Fri Jun 6 19:46:17 UTC 2008

I just came across a neglected process here that was last tuned so long
ago it was still using the never tenure approach. So yesterday I was
down stairs retuning. My goal was to reduce object promotions, minor
collection frequency and reduce collection times.

So here is what I did - 
	This is before
	JVM_ARGS="${JVM_ARGS} -XX:NewSize=100m"
        JVM_ARGS="${JVM_ARGS} -XX:MaxNewSize=100m"
        JVM_ARGS="${JVM_ARGS} -XX:SurvivorRatio=128"
        JVM_ARGS="${JVM_ARGS} -XX:MaxTenuringThreshold=0"
        JVM_ARGS="${JVM_ARGS} -XX:TargetSurvivorRatio=100"
        JVM_ARGS="${JVM_ARGS} -XX:CMSInitiatingOccupancyFraction=40"

	This is first guess based on what I thought would be close

	JVM_ARGS="${JVM_ARGS} -XX:NewSize=200m"
        JVM_ARGS="${JVM_ARGS} -XX:MaxNewSize=200m"
        JVM_ARGS="${JVM_ARGS} -XX:SurvivorRatio=10"
        JVM_ARGS="${JVM_ARGS} -XX:MaxTenuringThreshold=15"
        JVM_ARGS="${JVM_ARGS} -XX:-CMSPermGenPrecleaningEnabled"
        JVM_ARGS="${JVM_ARGS} -XX:TargetSurvivorRatio=50"
        JVM_ARGS="${JVM_ARGS} -XX:CMSInitiatingOccupancyFraction=60"

The test ran really well.

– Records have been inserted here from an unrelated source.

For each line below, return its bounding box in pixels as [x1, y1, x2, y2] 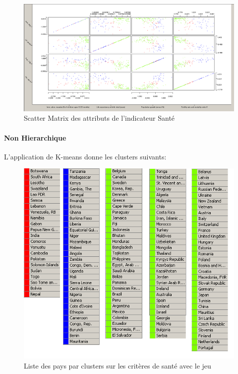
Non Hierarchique [4, 132, 66, 143]
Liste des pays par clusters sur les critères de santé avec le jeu [24, 360, 211, 371]
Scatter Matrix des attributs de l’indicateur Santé [24, 113, 175, 123]
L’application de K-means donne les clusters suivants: [4, 151, 167, 161]
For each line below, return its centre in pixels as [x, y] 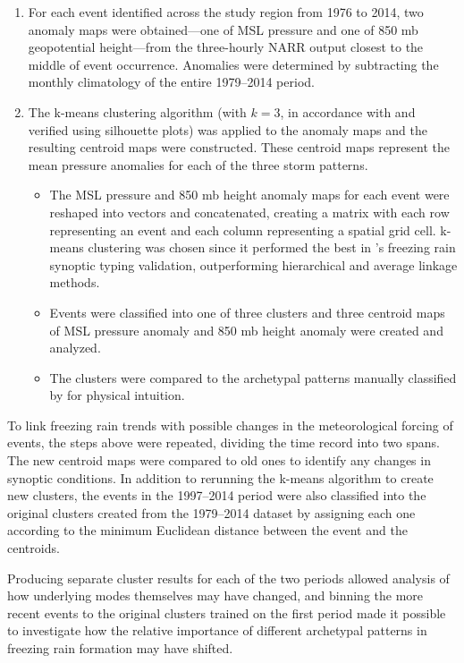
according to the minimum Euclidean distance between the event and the [207, 530]
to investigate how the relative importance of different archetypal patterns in [217, 630]
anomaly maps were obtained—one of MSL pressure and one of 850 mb [223, 29]
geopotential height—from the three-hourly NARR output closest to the [226, 47]
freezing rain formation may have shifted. [120, 648]
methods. [75, 282]
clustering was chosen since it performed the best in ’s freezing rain [272, 247]
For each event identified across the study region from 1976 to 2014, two [226, 12]
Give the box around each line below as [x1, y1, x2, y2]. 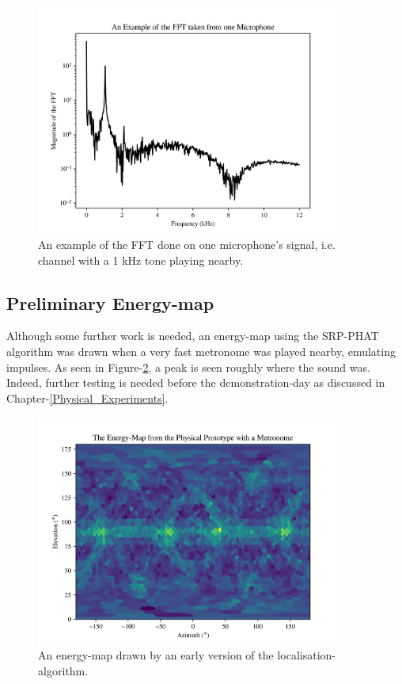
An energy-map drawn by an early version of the [38, 647, 274, 663]
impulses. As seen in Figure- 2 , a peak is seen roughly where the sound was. [6, 358, 370, 375]
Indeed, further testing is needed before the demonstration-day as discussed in [6, 374, 385, 391]
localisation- [277, 647, 336, 663]
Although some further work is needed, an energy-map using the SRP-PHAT [6, 327, 379, 344]
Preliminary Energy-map [6, 290, 214, 315]
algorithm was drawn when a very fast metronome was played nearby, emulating [6, 343, 396, 360]
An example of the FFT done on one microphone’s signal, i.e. [38, 236, 336, 253]
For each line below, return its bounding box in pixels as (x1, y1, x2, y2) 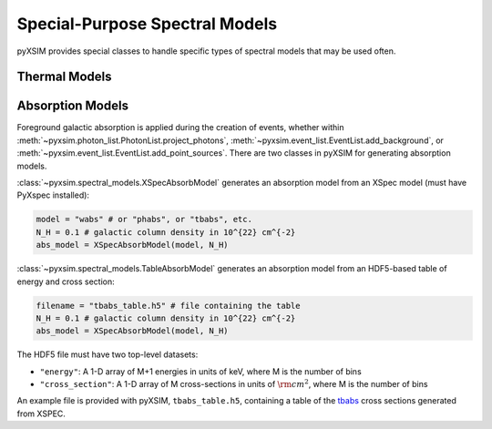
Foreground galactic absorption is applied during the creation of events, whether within (16, 122, 344, 133)
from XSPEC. (16, 408, 66, 419)
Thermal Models (16, 69, 112, 85)
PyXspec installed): (16, 189, 90, 200)
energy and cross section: (16, 276, 116, 287)
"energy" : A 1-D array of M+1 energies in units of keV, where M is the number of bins (39, 365, 362, 377)
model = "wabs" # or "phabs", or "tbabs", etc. (36, 214, 252, 225)
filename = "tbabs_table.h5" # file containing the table (36, 301, 301, 311)
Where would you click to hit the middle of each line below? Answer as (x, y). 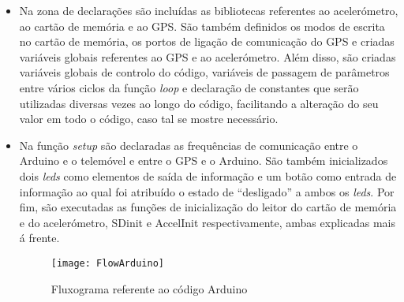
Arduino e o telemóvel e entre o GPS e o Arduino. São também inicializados (204, 160)
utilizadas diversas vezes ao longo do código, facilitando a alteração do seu (199, 103)
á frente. (39, 238)
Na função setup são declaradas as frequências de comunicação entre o (189, 145)
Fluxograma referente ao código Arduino (149, 288)
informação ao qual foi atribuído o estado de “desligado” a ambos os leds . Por (207, 191)
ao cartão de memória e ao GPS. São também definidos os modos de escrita (202, 26)
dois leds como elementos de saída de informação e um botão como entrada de (208, 175)
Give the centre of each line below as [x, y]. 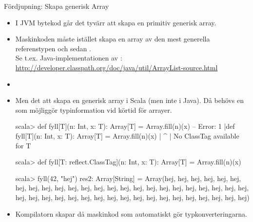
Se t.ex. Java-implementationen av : [69, 58]
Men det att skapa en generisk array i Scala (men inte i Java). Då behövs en [129, 100]
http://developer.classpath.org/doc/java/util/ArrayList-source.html [117, 67]
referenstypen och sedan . [53, 48]
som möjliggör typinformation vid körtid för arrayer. [94, 110]
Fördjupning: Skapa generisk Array [57, 6]
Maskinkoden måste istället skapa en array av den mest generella [113, 39]
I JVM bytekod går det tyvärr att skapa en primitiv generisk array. [116, 22]
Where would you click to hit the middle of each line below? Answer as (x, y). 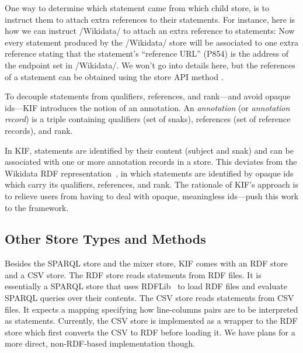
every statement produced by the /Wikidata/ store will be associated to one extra (151, 42)
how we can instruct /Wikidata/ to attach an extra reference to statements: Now (150, 31)
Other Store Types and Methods (105, 239)
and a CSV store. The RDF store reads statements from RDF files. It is (133, 274)
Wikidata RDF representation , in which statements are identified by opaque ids (149, 173)
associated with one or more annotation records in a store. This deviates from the (151, 162)
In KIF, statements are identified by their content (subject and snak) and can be (149, 150)
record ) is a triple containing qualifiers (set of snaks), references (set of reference (148, 119)
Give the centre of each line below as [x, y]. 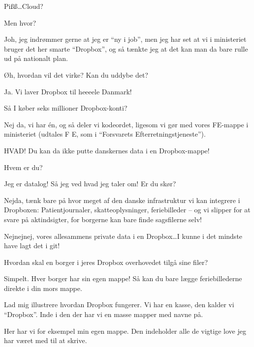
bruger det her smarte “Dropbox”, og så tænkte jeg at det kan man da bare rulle [126, 48]
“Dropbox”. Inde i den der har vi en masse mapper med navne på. [104, 314]
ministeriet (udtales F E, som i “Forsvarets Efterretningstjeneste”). [105, 134]
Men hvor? [20, 22]
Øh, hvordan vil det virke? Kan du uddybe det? [76, 74]
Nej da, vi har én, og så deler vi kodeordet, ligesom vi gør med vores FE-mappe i [126, 124]
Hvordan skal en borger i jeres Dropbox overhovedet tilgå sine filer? [106, 262]
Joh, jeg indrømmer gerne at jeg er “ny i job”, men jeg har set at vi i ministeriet [125, 39]
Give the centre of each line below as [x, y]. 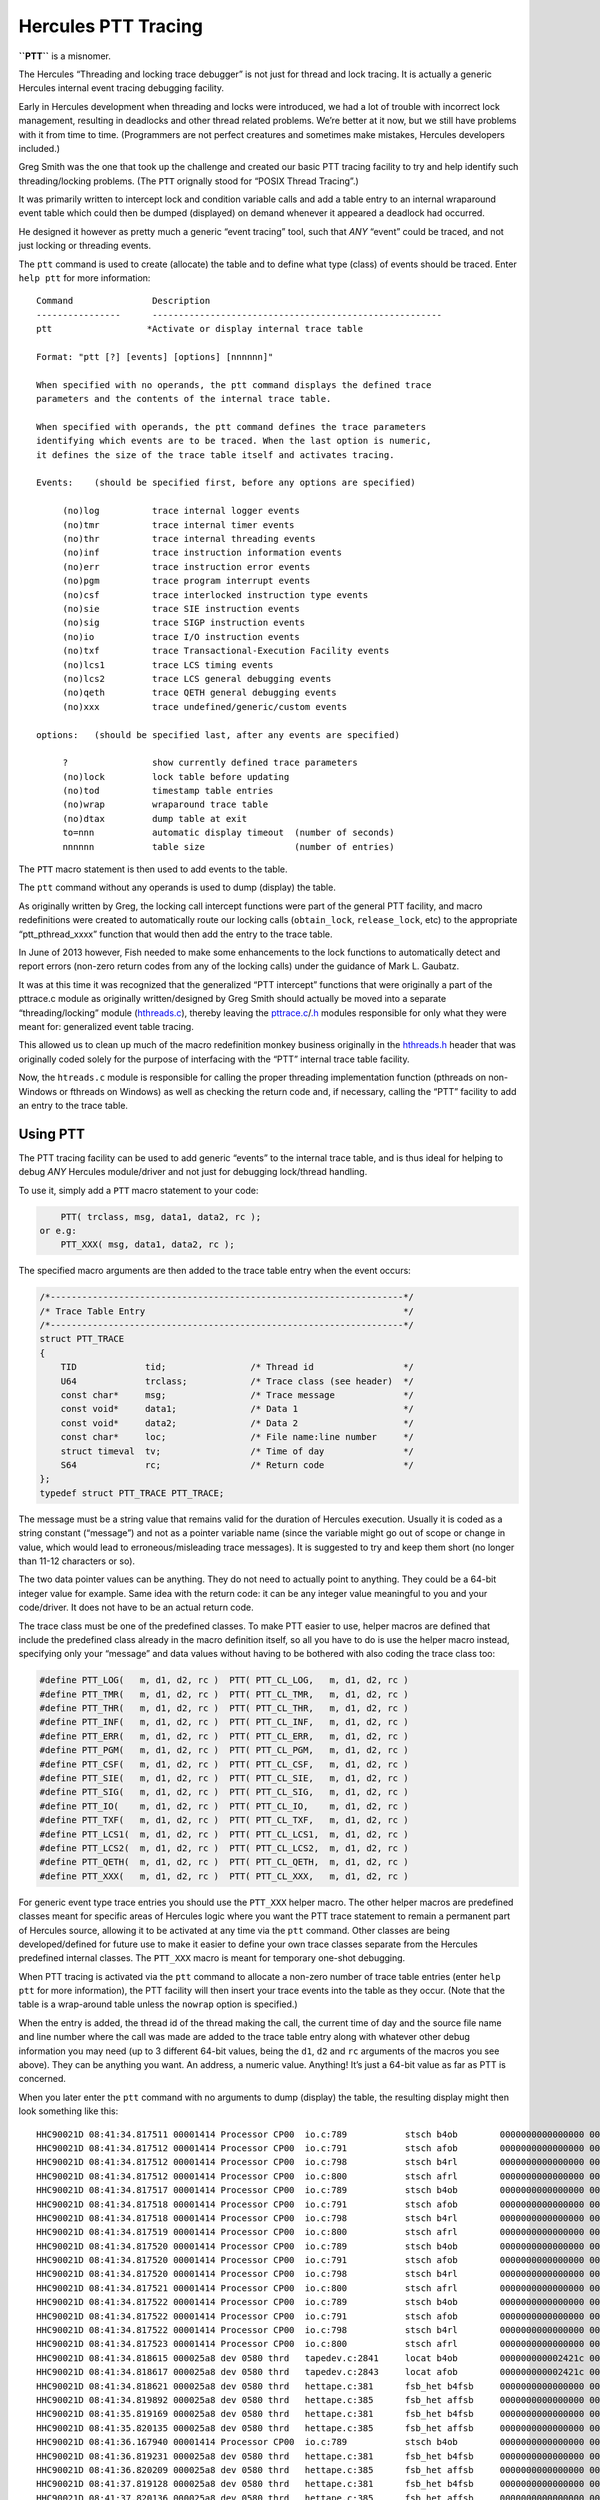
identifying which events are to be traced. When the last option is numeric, [234, 441]
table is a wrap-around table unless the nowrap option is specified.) [158, 2004]
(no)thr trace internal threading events [189, 539]
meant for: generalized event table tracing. [106, 1026]
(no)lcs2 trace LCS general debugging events [197, 678]
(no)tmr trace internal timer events [178, 524]
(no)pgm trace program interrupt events [186, 581]
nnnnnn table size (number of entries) [228, 846]

I achieved all three goals right off the bat.
So the only thing to do was adjust the tenuring to minimize the copies
and still minimize promotions as well.

The data indicated 4 slots would be optimal. After re-running my numbers
did not improve. In fact the collection time increased slightly. So I
upped the slots to 6 to maximize object death at the expense of an extra
2 copies. The results were significantly better.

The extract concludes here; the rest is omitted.